Records from a data source:
╔══

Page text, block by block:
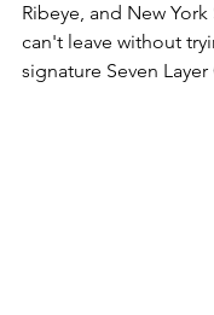
Ribeye, and New
can't leave without
signature Seven
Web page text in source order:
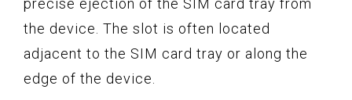
precise ejection of the SIM card tray from
the device. The slot is often located
adjacent to the SIM card tray or along the
edge of the device.
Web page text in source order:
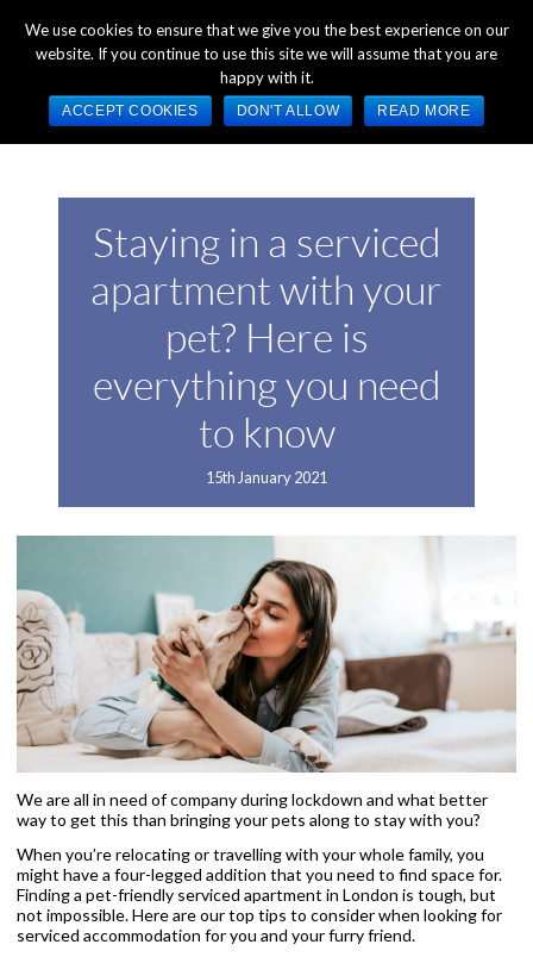
+44 (0) 1784 489 200 Mon - Fri 9:00am - 5:00pm GMT
Staying in a serviced
apartment with your
pet? Here is
everything you need
to know
15th January 2021
We are all in need of company during lockdown and what better
way to get this than bringing your pets along to stay with you?
When you’re relocating or travelling with your whole family, you
might have a four-legged addition that you need to find space for.
Finding a pet-friendly serviced apartment in London is tough, but
not impossible. Here are our top tips to consider when looking for
serviced accommodation for you and your furry friend.
We use cookies to ensure that we give you the best experience on our
website. If you continue to use this site we will assume that you are
happy with it.
ACCEPT COOKIES DON'T ALLOW READ MORE

╚══

Your task is to find every line above containing the word "device" and copy it.

RESPONSE TO THE EXERCISE:
the device. The slot is often located
edge of the device.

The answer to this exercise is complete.